━━━━━ RECORD EXTRACTS

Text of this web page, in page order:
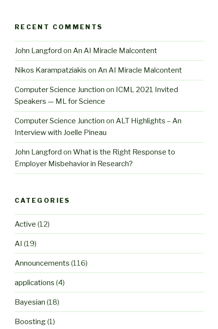
RECENT COMMENTS
John Langford on An AI Miracle Malcontent
Nikos Karampatziakis on An AI Miracle Malcontent
Computer Science Junction on ICML 2021 Invited
Speakers — ML for Science
Computer Science Junction on ALT Highlights – An
Interview with Joelle Pineau
John Langford on What is the Right Response to
Employer Misbehavior in Research?
CATEGORIES
Active (12)
AI (19)
Announcements (116)
applications (4)
Bayesian (18)
Boosting(1)
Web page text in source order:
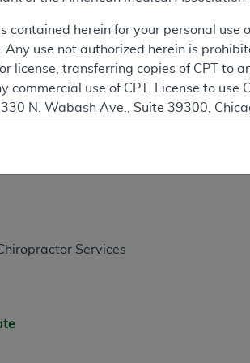
Services
contained herein for your personal
Any use not authorized herein is
license, transferring copies of CPT
commercial use of CPT. License to
N. Wabash Ave., Suite 39300,
as applicable which were
Ave., Suite 39300, Chicago, IL
data and/or computer data
of FAR 52.227-14 (December
(December 2007), as applicable, and
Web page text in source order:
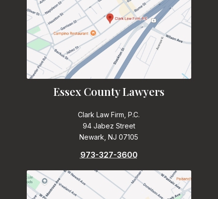
Essex County Lawyers
Clark Law Firm, P.C.
94 Jabez Street
Newark, NJ 07105
973-327-3600
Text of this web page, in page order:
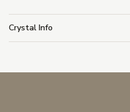
Crystal Info
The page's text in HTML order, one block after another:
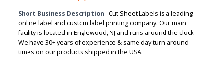
Short Business Description Cut Sheet Labels is a leading
online label and custom label printing company. Our main
facility is located in Englewood, NJ and runs around the clock.
We have 30+ years of experience & same day turn-around
times on our products shipped in the USA.
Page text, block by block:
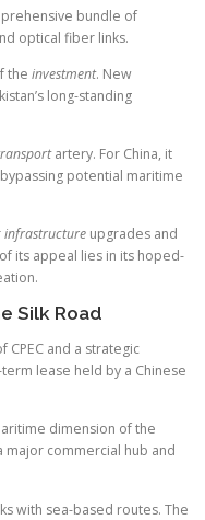
bundle of
optical fiber links.
the investment. New
long-standing
artery. For China, it
potential maritime
infrastructure upgrades and
its appeal lies in its hoped-
Silk Road
and a strategic
lease held by a Chinese
dimension of the
major commercial hub and
with sea-based routes. The
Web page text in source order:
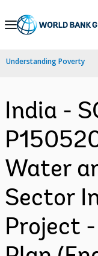
Skip
Navigation
Understanding Poverty
India -
Water
Sector
Project
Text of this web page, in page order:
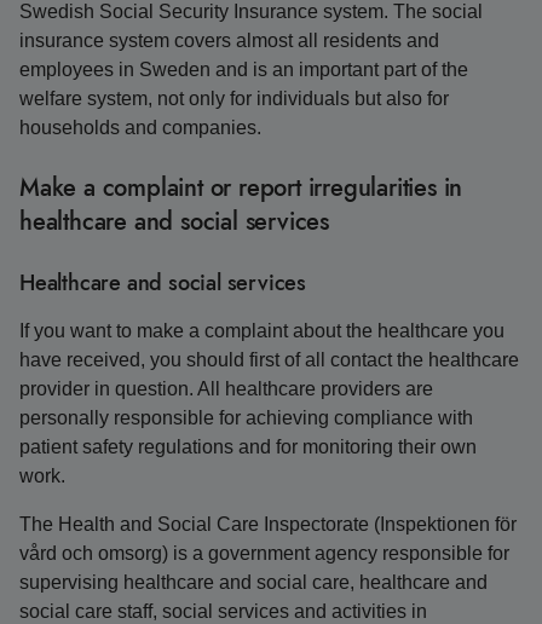
Swedish Social Security Insurance system. The social
insurance system covers almost all residents and
employees in Sweden and is an important part of the
welfare system, not only for individuals but also for
households and companies.
Make a complaint or report irregularities in
healthcare and social services
Healthcare and social services
If you want to make a complaint about the healthcare you
have received, you should first of all contact the healthcare
provider in question. All healthcare providers are
personally responsible for achieving compliance with
patient safety regulations and for monitoring their own
work.
The Health and Social Care Inspectorate (Inspektionen för
vård och omsorg) is a government agency responsible for
supervising healthcare and social care, healthcare and
social care staff, social services and activities in
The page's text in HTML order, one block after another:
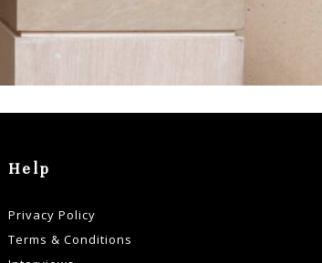
Help
Privacy Policy
Terms & Conditions
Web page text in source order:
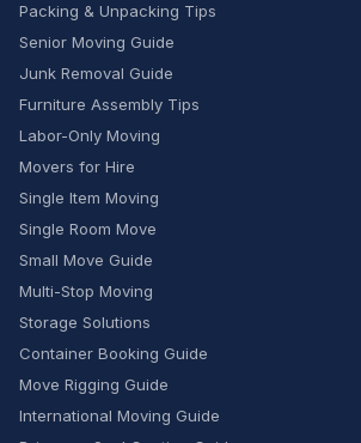
Packing & Unpacking Tips
Senior Moving Guide
Junk Removal Guide
Furniture Assembly Tips
Labor-Only Moving
Movers for Hire
Single Item Moving
Single Room Move
Small Move Guide
Multi-Stop Moving
Storage Solutions
Container Booking Guide
Move Rigging Guide
International Moving Guide
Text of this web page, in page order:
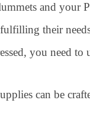
and your
their
you need to
can be
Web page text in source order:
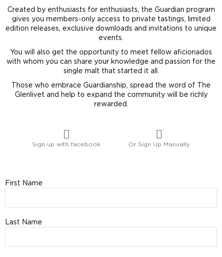
Created by enthusiasts for enthusiasts, the Guardian program
gives you members-only access to private tastings, limited
edition releases, exclusive downloads and invitations to unique
events.
You will also get the opportunity to meet fellow aficionados
with whom you can share your knowledge and passion for the
single malt that started it all.
Those who embrace Guardianship, spread the word of The
Glenlivet and help to expand the community will be richly
rewarded.
Sign up with facebook Or Sign Up Manually
First Name
Last Name
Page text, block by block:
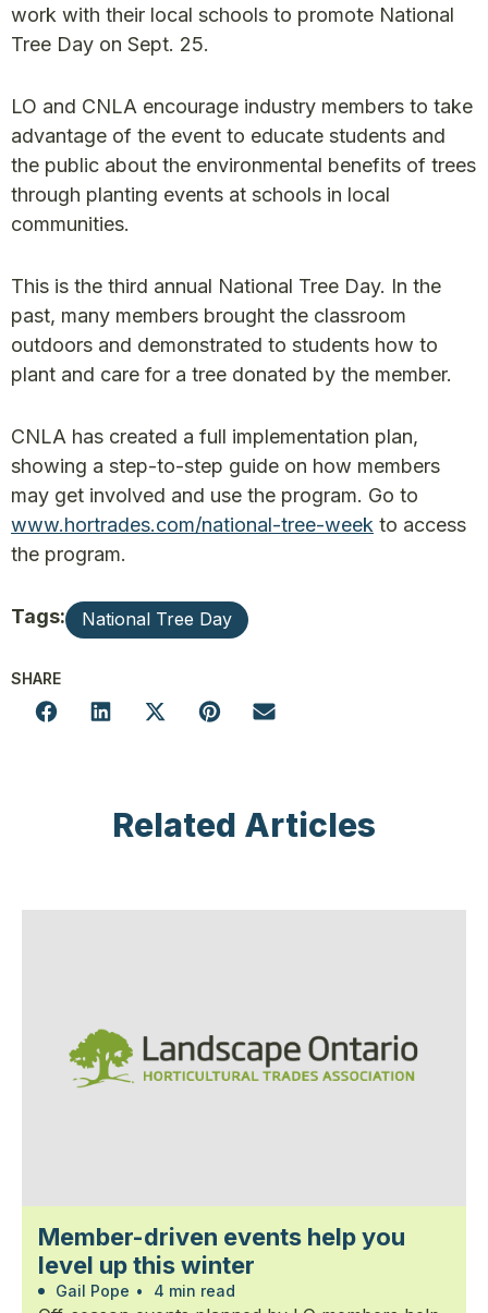
work with their local schools to promote National
Tree Day on Sept. 25.
LO and CNLA encourage industry members to take
advantage of the event to educate students and
the public about the environmental benefits of trees
through planting events at schools in local
communities.
This is the third annual National Tree Day. In the
past, many members brought the classroom
outdoors and demonstrated to students how to
plant and care for a tree donated by the member.
CNLA has created a full implementation plan,
showing a step-to-step guide on how members
may get involved and use the program. Go to
www.hortrades.com/national-tree-week to access
the program.
Tags: National Tree Day
SHARE
Related Articles
Member-driven events help you
level up this winter
Gail Pope • 4 min read
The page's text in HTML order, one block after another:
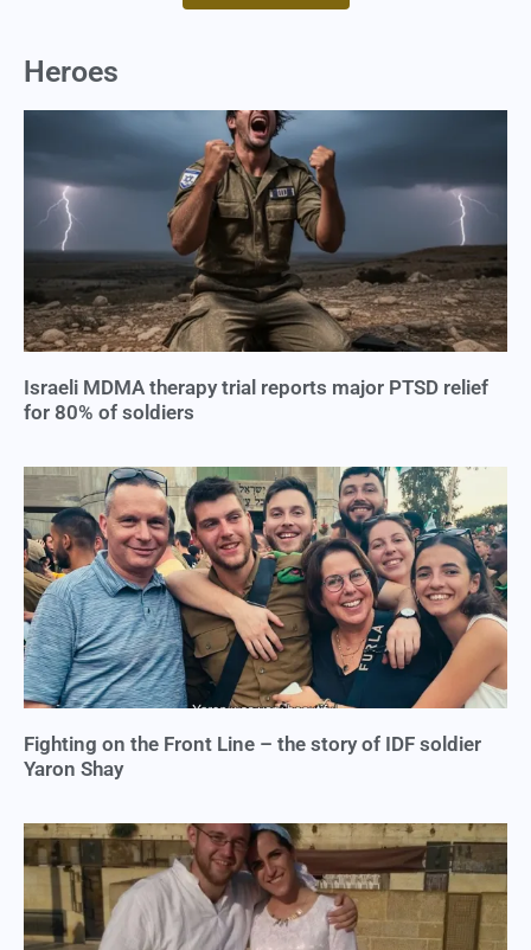
Heroes
Israeli MDMA therapy trial reports major PTSD relief
for 80% of soldiers
Fighting on the Front Line – the story of IDF soldier
Yaron Shay
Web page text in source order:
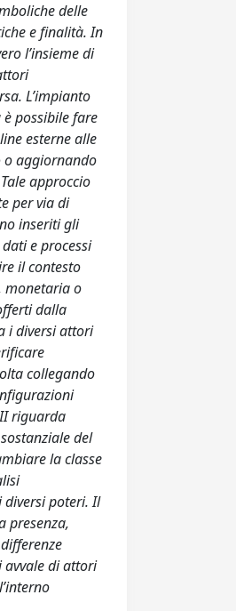
delle
e finalità. In
l’insieme di
L’impianto
possibile fare
esterne alle
o aggiornando
approccio
per via di
inseriti gli
e processi
il contesto
monetaria o
dalla
i diversi attori
collegando
riguarda
del
la classe
diversi poteri. Il
presenza,
avvale di attori
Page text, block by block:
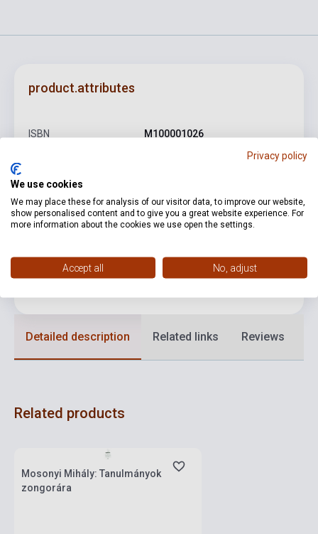
product.attributes
ISBN M100001026
Binding
Publisher AKKORD
Sheet Music
Detailed description Related links Reviews
Related products
Mosonyi Mihály: Tanulmányok
zongorára
Privacy policy
We use cookies
We may place these for analysis of our visitor data, to improve our website,
show personalised content and to give you a great website experience. For
more information about the cookies we use open the settings.
Accept all No, adjust
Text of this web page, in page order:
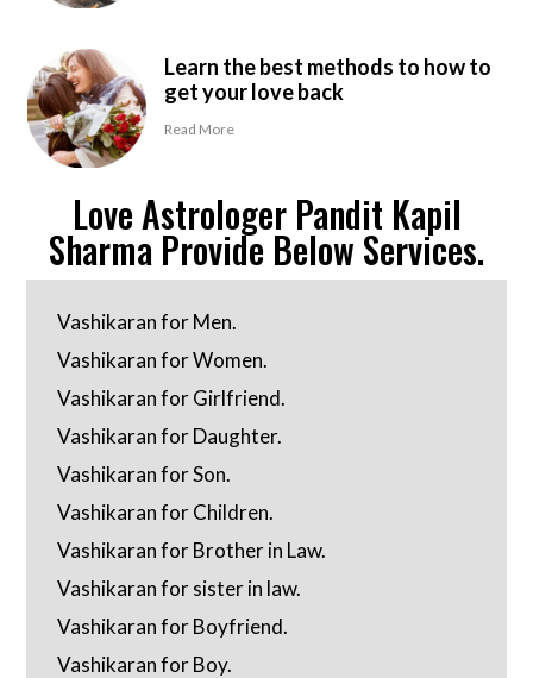
Learn the best methods to how to
get your love back
Read More
Love Astrologer Pandit Kapil
Sharma Provide Below Services.
Vashikaran for Men.
Vashikaran for Women.
Vashikaran for Girlfriend.
Vashikaran for Daughter.
Vashikaran for Son.
Vashikaran for Children.
Vashikaran for Brother in Law.
Vashikaran for sister in law.
Vashikaran for Boyfriend.
Vashikaran for Boy.

━━━━━━━━━━

-- YOUR OBJECTIVE --
Copy back exactly the lines above from the one containing "single malt that started it all." through the one containing "ISBN M100001026", and leave every picture behind.

-- YOUR SOLUTION --
single malt that started it all.
Those who embrace Guardianship, spread the word of The
Glenlivet and help to expand the community will be richly
rewarded.
Sign up with facebook Or Sign Up Manually
First Name
Last Name
Page text, block by block:
work with their local schools to promote National
Tree Day on Sept. 25.
LO and CNLA encourage industry members to take
advantage of the event to educate students and
the public about the environmental benefits of trees
through planting events at schools in local
communities.
This is the third annual National Tree Day. In the
past, many members brought the classroom
outdoors and demonstrated to students how to
plant and care for a tree donated by the member.
CNLA has created a full implementation plan,
showing a step-to-step guide on how members
may get involved and use the program. Go to
www.hortrades.com/national-tree-week to access
the program.
Tags: National Tree Day
SHARE
Related Articles
Member-driven events help you
level up this winter
Gail Pope • 4 min read
The page's text in HTML order, one block after another:
Heroes
Israeli MDMA therapy trial reports major PTSD relief
for 80% of soldiers
Fighting on the Front Line – the story of IDF soldier
Yaron Shay
Web page text in source order:
delle
e finalità. In
l’insieme di
L’impianto
possibile fare
esterne alle
o aggiornando
approccio
per via di
inseriti gli
e processi
il contesto
monetaria o
dalla
i diversi attori
collegando
riguarda
del
la classe
diversi poteri. Il
presenza,
avvale di attori
Page text, block by block:
product.attributes
ISBN M100001026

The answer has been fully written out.